## What is expected:
Wherever the string "opto" appears in the records, return the line that holds it.

Top of Records supplied

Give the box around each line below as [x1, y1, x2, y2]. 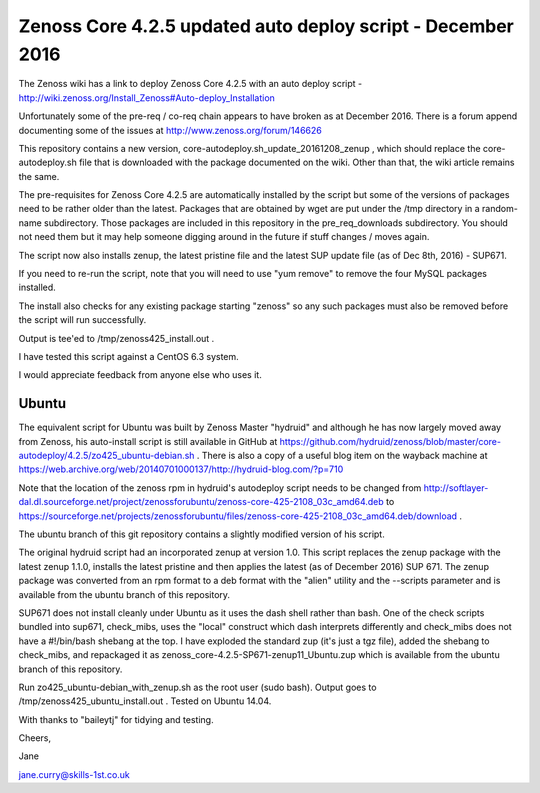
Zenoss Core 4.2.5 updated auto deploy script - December [18, 15, 514, 37]
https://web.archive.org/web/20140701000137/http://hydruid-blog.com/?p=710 [18, 463, 344, 475]
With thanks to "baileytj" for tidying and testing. [18, 713, 214, 725]
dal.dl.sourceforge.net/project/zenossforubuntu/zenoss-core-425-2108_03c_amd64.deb [18, 496, 384, 508]
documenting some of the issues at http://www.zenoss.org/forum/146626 [18, 124, 322, 136]
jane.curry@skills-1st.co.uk [18, 768, 130, 780]
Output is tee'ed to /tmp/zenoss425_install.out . [18, 332, 215, 344]
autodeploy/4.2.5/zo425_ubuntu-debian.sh [18, 450, 195, 462]
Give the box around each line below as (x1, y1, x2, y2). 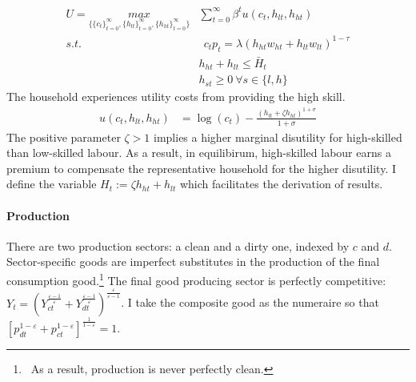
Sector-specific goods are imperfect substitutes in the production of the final (6, 253, 380, 270)
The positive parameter (6, 128, 121, 145)
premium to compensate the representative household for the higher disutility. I (6, 159, 397, 176)
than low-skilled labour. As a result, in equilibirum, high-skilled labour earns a (6, 144, 391, 161)
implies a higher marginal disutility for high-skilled (154, 128, 402, 145)
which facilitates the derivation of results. (179, 175, 383, 192)
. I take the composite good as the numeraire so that (121, 294, 379, 311)
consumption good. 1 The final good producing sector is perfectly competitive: (6, 270, 386, 288)
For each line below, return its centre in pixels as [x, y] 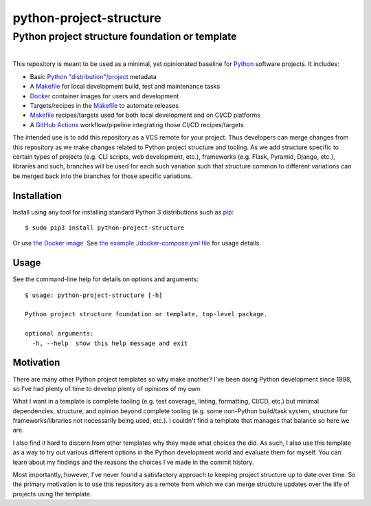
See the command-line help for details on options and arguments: [105, 279]
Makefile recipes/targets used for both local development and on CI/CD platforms [145, 115]
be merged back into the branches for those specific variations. [103, 176]
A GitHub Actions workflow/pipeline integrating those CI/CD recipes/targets [137, 124]
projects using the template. [52, 494]
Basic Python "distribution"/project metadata [93, 76]
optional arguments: [59, 334]
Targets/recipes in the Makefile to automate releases [104, 105]
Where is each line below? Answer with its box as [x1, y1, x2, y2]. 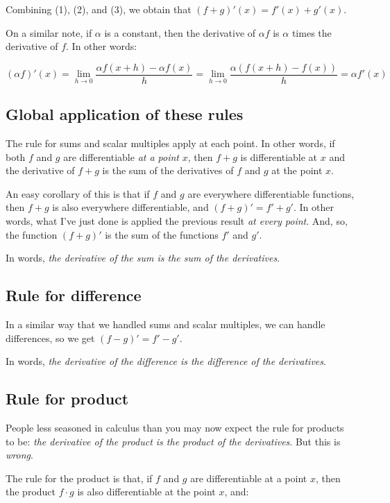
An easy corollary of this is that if [6, 186, 150, 201]
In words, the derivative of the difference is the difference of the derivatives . [6, 354, 326, 368]
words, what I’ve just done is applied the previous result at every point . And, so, [6, 214, 348, 228]
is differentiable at [240, 149, 318, 164]
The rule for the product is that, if [6, 470, 153, 485]
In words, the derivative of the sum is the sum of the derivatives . [6, 250, 280, 265]
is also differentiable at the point [77, 484, 216, 499]
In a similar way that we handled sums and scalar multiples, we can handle [6, 317, 325, 331]
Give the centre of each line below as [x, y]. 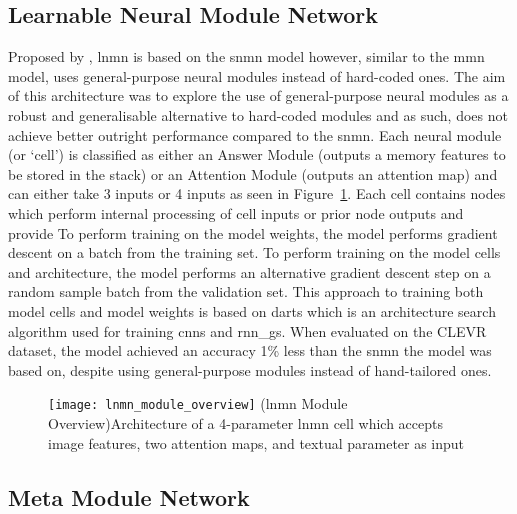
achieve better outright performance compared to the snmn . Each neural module [255, 134]
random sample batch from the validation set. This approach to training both [246, 291]
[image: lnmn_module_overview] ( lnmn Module [198, 403]
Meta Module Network [129, 496]
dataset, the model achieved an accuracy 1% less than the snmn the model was [250, 350]
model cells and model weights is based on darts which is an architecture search [252, 310]
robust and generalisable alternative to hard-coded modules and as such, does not [258, 114]
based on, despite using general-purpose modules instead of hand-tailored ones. [250, 369]
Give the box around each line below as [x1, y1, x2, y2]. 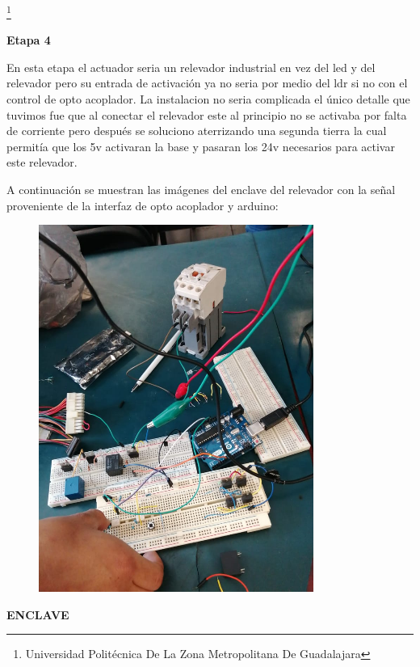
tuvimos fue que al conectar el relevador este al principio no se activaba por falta [6, 106, 407, 123]
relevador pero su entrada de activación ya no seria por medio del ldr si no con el [6, 74, 408, 91]
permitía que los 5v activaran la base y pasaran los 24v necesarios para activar [6, 137, 395, 154]
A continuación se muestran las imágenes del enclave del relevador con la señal [6, 181, 396, 197]
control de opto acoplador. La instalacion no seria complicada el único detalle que [6, 91, 410, 108]
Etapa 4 [6, 32, 51, 49]
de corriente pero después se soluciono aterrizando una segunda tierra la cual [6, 122, 387, 139]
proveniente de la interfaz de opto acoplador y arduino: [6, 196, 279, 213]
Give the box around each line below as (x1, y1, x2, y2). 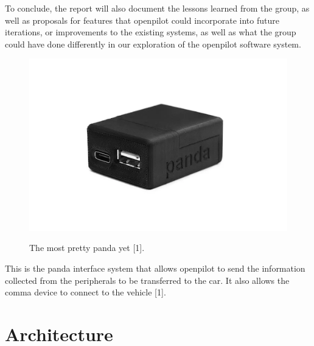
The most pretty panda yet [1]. (29, 241, 145, 254)
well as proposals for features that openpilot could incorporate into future (5, 13, 279, 26)
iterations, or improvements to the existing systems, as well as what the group (5, 26, 296, 38)
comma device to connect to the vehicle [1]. (5, 286, 166, 298)
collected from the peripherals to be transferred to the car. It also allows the (5, 274, 290, 286)
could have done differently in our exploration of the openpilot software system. (5, 37, 301, 50)
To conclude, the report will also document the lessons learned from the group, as (5, 2, 310, 14)
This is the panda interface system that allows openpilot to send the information (5, 261, 305, 274)
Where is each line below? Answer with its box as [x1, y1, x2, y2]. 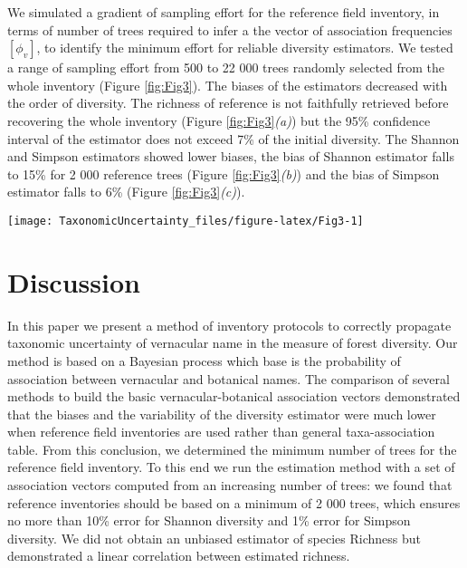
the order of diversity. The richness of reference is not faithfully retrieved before [7, 93, 449, 112]
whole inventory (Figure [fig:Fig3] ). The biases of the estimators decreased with [7, 75, 448, 94]
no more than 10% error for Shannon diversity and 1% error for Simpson [7, 511, 411, 530]
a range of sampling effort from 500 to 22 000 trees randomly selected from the [7, 58, 445, 77]
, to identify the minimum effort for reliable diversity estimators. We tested [36, 38, 453, 57]
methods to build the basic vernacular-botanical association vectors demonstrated [7, 387, 461, 406]
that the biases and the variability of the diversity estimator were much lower [7, 404, 436, 423]
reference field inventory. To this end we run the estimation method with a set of [7, 457, 455, 477]

Bottom of Records supplied

## Solution:
control de opto acoplador. La instalacion no seria complicada el único detalle que [6, 91, 410, 108]
proveniente de la interfaz de opto acoplador y arduino: [6, 196, 279, 213]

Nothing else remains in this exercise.